Journalists against Torture General Coordinator Ashraf Abbas said in the statement that “‘terrorism’ was the scarecrow the government used to repress journalists during coverage … preventing them from doing their job.”

Al-Jazeera correspondents Mohamed al-Omda and Mohamed Saleh were arrested in January, in addition to Hassan Abdulla who was accused of working for Al-Jazeera and inciting violence.

Not only did the government abuse journalists’ rights, said the statement, the Muslim Brotherhood also attacked journalists while they were covering clashes and protests.
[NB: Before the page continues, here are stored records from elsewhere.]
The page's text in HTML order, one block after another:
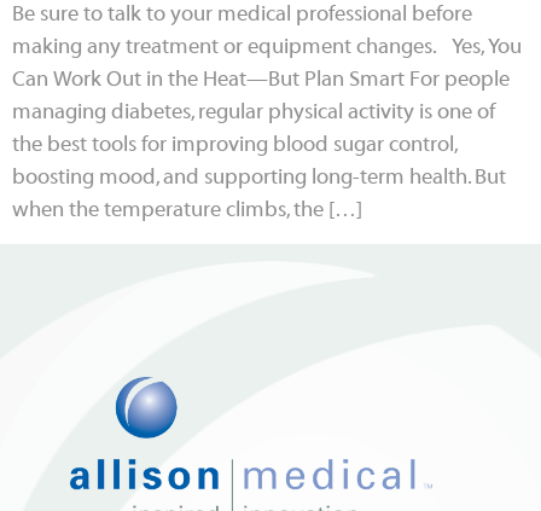
Be sure to talk to your medical professional before
making any treatment or equipment changes. Yes, You
Can Work Out in the Heat—But Plan Smart For people
managing diabetes, regular physical activity is one of
the best tools for improving blood sugar control,
boosting mood, and supporting long-term health. But
when the temperature climbs, the […]
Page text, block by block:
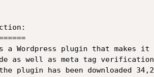
a Wordpress plugin that makes it
as well as meta tag
plugin has been downloaded
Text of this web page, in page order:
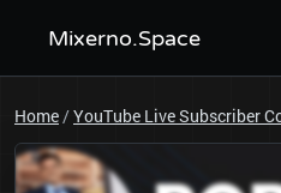
Mixerno.Space
Home/YouTube Live Subscriber
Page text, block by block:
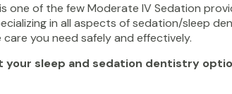
one of the few Moderate IV Sedation
in all aspects of sedation/sleep
you need safely and effectively.
your sleep and sedation dentistry
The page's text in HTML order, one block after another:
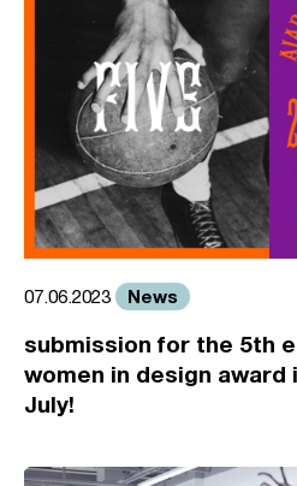
07.06.2023 News
submission for the 5th
women in design award
July!
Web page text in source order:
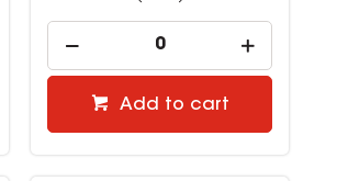
Add to cart
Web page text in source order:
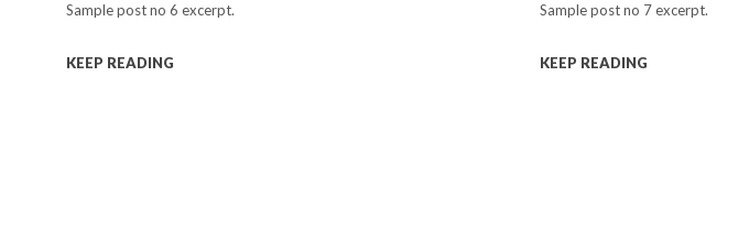
Sample post no 6 excerpt.
KEEP READING
Sample post no 7 excerpt.
KEEP READING
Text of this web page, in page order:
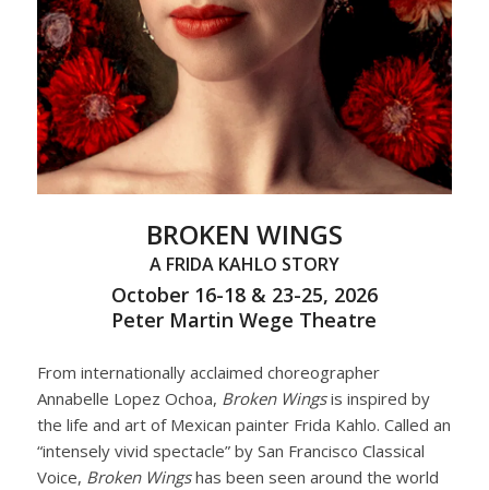
BROKEN WINGS
A FRIDA KAHLO STORY
October 16-18 & 23-25, 2026
Peter Martin Wege Theatre
From internationally acclaimed choreographer
Annabelle Lopez Ochoa, Broken Wingsis inspired by
the life and art of Mexican painter Frida Kahlo. Called an
“intensely vivid spectacle” by San Francisco Classical
Voice, Broken Wingshas been seen around the world
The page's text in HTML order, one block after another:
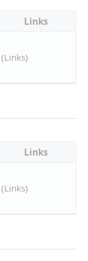
Links
(Links)
Links
(Links)

Journalist Islam Abu Khatwa was seized, beaten for one hour and his camera was destroyed by Brotherhood members.

Abbas called for journalists to be protected during demonstrations expected to take place on the anniversary of the January 25 Revolution, adding that journalists should be allowed to deliver the truth according to Articles 71 and 72 of the 2014 constitution.

Abbas told The Cairo Post that the observatory is delivering legal support to most of the arrested journalists and is in contact with their families.
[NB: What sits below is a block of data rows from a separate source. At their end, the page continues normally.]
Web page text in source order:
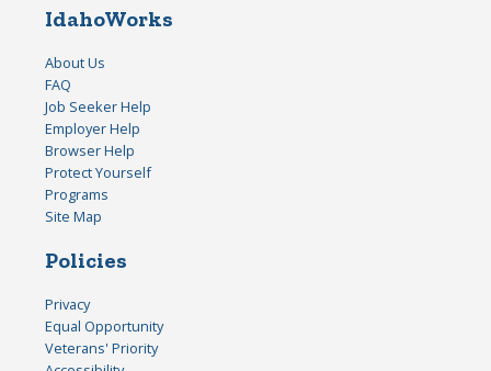
IdahoWorks
About Us
FAQ
Job Seeker Help
Employer Help
Browser Help
Protect Yourself
Programs
Site Map
Policies
Privacy
Equal Opportunity
Veterans' Priority
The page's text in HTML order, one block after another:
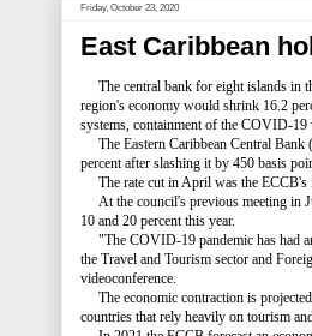
Friday, October 23, 2020
East Caribbean
The central bank for eight islands in
region's economy would shrink 16.2
systems, containment of the COVID-19
The Eastern Caribbean Central Bank
percent after slashing it by 450 basis
The rate cut in April was the ECCB's
At the council's previous meeting in
10 and 20 percent this year.
"The COVID-19 pandemic has had
the Travel and Tourism sector and
videoconference.
The economic contraction is
countries that rely heavily on tourism
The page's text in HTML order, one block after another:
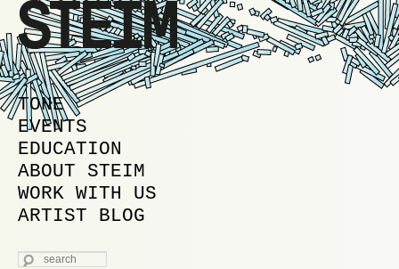
MAIN MENU
SKIP TO PRIMARY CONTENT
SKIP TO SECONDARY CONTENT
TONE
EVENTS
EDUCATION
ABOUT STEIM
WORK WITH US
ARTIST BLOG
SEARCH
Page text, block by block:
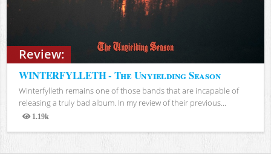
Review:
WINTERFYLLETH - The Unyielding Season
Winterfylleth remains one of those bands that are incapable of
releasing a truly bad album. In my review of their previous...
1.19k
Views
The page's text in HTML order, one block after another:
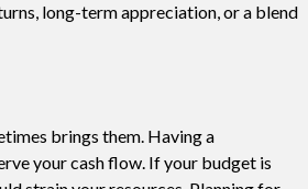
long-term appreciation, or a blend
brings them. Having a
your cash flow. If your budget is
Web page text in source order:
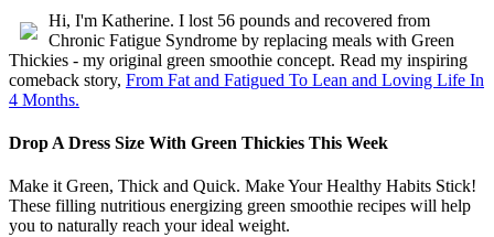
Hi, I'm Katherine. I lost 56 pounds and recovered from
Chronic Fatigue Syndrome by replacing meals with Green
Thickies - my original green smoothie concept. Read my inspiring
comeback story, From Fat and Fatigued To Lean and Loving Life In
4 Months.
Drop A Dress Size With Green Thickies This Week
Make it Green, Thick and Quick. Make Your Healthy Habits Stick!
These filling nutritious energizing green smoothie recipes will help
you to naturally reach your ideal weight.
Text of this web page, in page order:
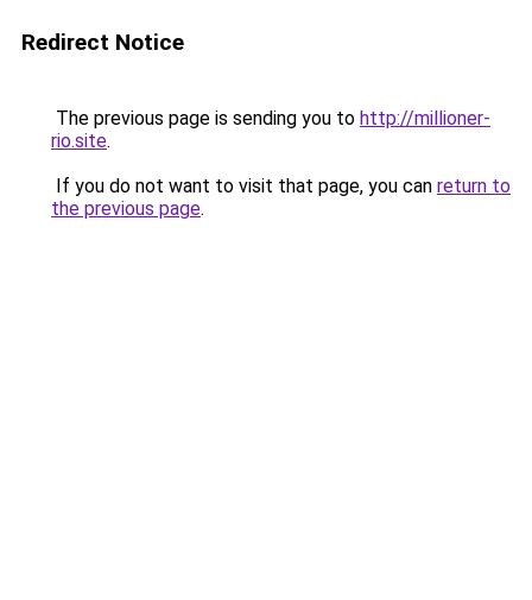
Redirect Notice
The previous page is sending you to http://millioner-
rio.site.
If you do not want to visit that page, you can return to
the previous page.
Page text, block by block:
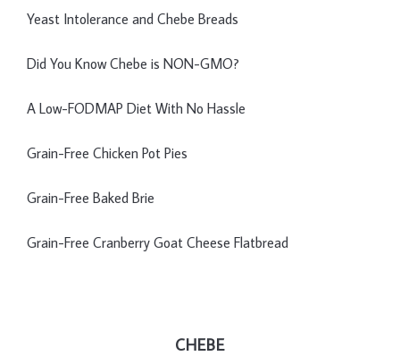
Yeast Intolerance and Chebe Breads
Did You Know Chebe is NON-GMO?
A Low-FODMAP Diet With No Hassle
Grain-Free Chicken Pot Pies
Grain-Free Baked Brie
Grain-Free Cranberry Goat Cheese Flatbread
CHEBE
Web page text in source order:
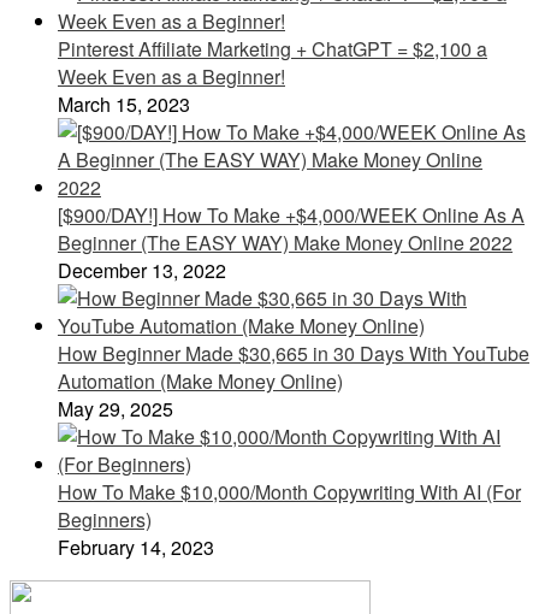
Pinterest Affiliate Marketing + ChatGPT = $2,100 a
Week Even as a Beginner!
March 15, 2023
[$900/DAY!] How To Make +$4,000/WEEK Online As A
Beginner (The EASY WAY) Make Money Online 2022
December 13, 2022
How Beginner Made $30,665 in 30 Days With YouTube
Automation (Make Money Online)
May 29, 2025
How To Make $10,000/Month Copywriting With AI (For
Beginners)
February 14, 2023

“Samah Ibrahim, a journalist at the Freedom and Justice Party [newspaper] was sentenced to 15 days [on Jan. 21] pending investigations,” said Abbas, adding that “the observatory contacted her family and sent her legal support, in addition to Fady Samir, the correspondent for Al-Masdar news network who is accused of protesting and inciting violence.”
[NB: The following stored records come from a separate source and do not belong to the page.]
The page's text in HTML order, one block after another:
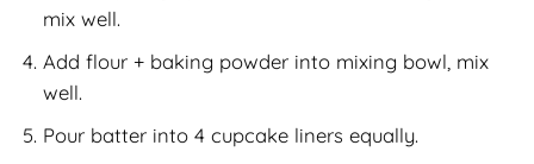
mix well.
Add flour + baking powder into mixing bowl, mix
well.
Pour batter into 4 cupcake liners equally.
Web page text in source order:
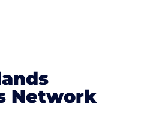
Network
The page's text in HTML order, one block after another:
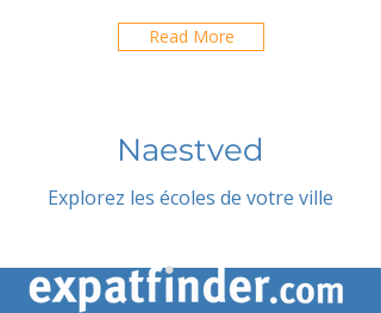
Read More
Naestved
Explorez les écoles de votre ville
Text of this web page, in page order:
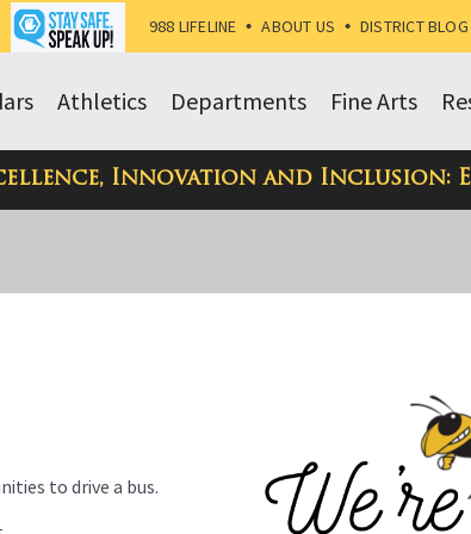
988 LIFELINE • ABOUT US • DISTRICT BLOG
Fine Arts
Departments
Athletics
Innovation and Inclusion:
to drive a bus.
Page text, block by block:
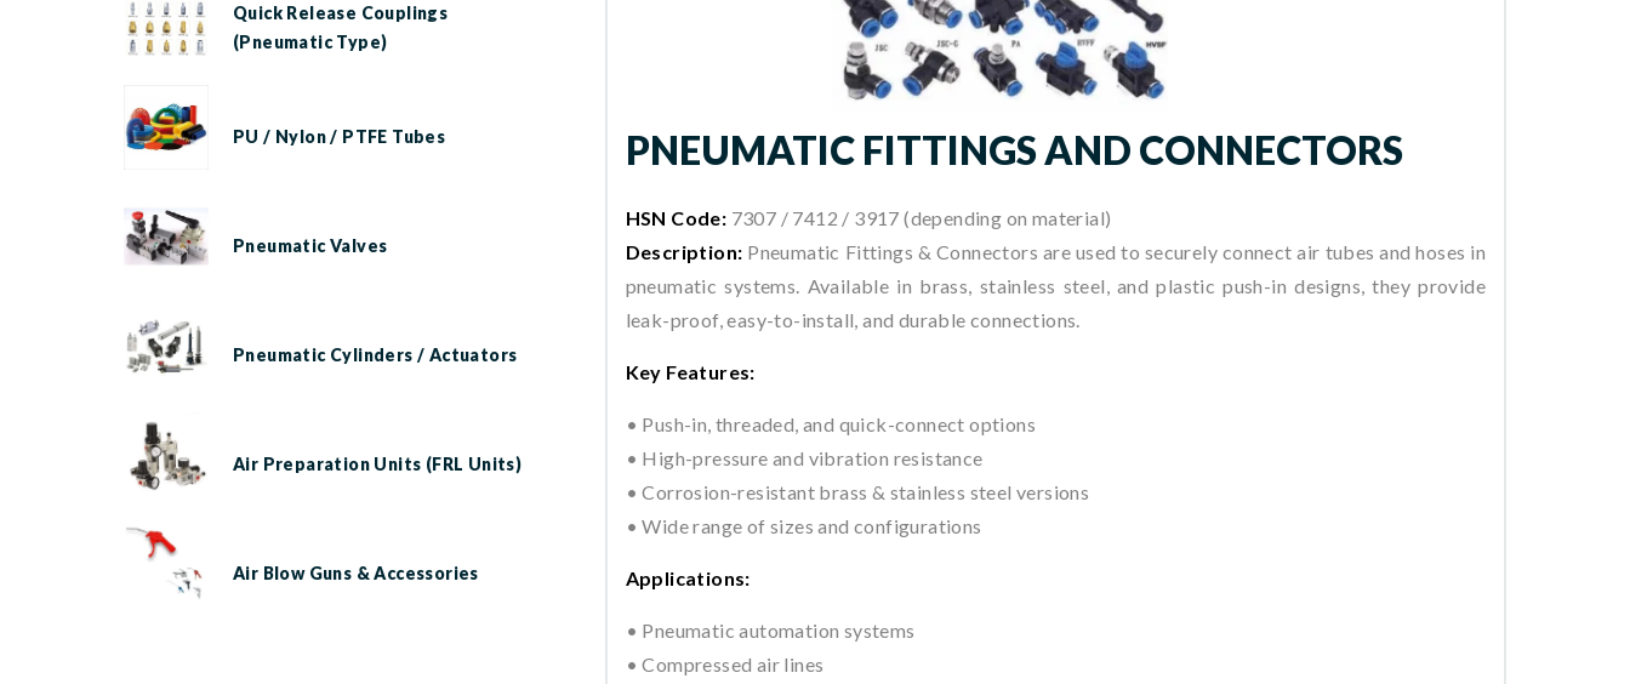
PNEUMATIC FITTINGS AND CONNECTORS
HSN Code: 7307 / 7412 / 3917 (depending on material)
Description: Pneumatic Fittings & Connectors are used to securely connect air tubes and hoses in
pneumatic systems. Available in brass, stainless steel, and plastic push-in designs, they provide
leak-proof, easy-to-install, and durable connections.
Key Features:
• Push-in, threaded, and quick-connect options
• High-pressure and vibration resistance
• Corrosion-resistant brass & stainless steel versions
• Wide range of sizes and configurations
Applications:
• Pneumatic automation systems
• Compressed air lines
Quick Release Couplings
(Pneumatic Type)
PU / Nylon / PTFE Tubes
Pneumatic Valves
Pneumatic Cylinders / Actuators
Air Preparation Units (FRL Units)
Air Blow Guns & Accessories

On the other side, Abbas said the observatory has no contact with the Journalists’ Syndicate because “the syndicate does not strongly apply its role to its registered journalists,” and it does not take actions to protect unregistered journalists.

 “It only sends denouncing speeches but does not actually act,” Abbas claimed.

Abbas told TCP that Journalists against Torture is in cooperation with the Association for Freedom of Thoughts and Expression (AFTE) and will form a monitoring room that will be working around the clock to oversee any violations that may take place against journalists during the January 25 anniversary.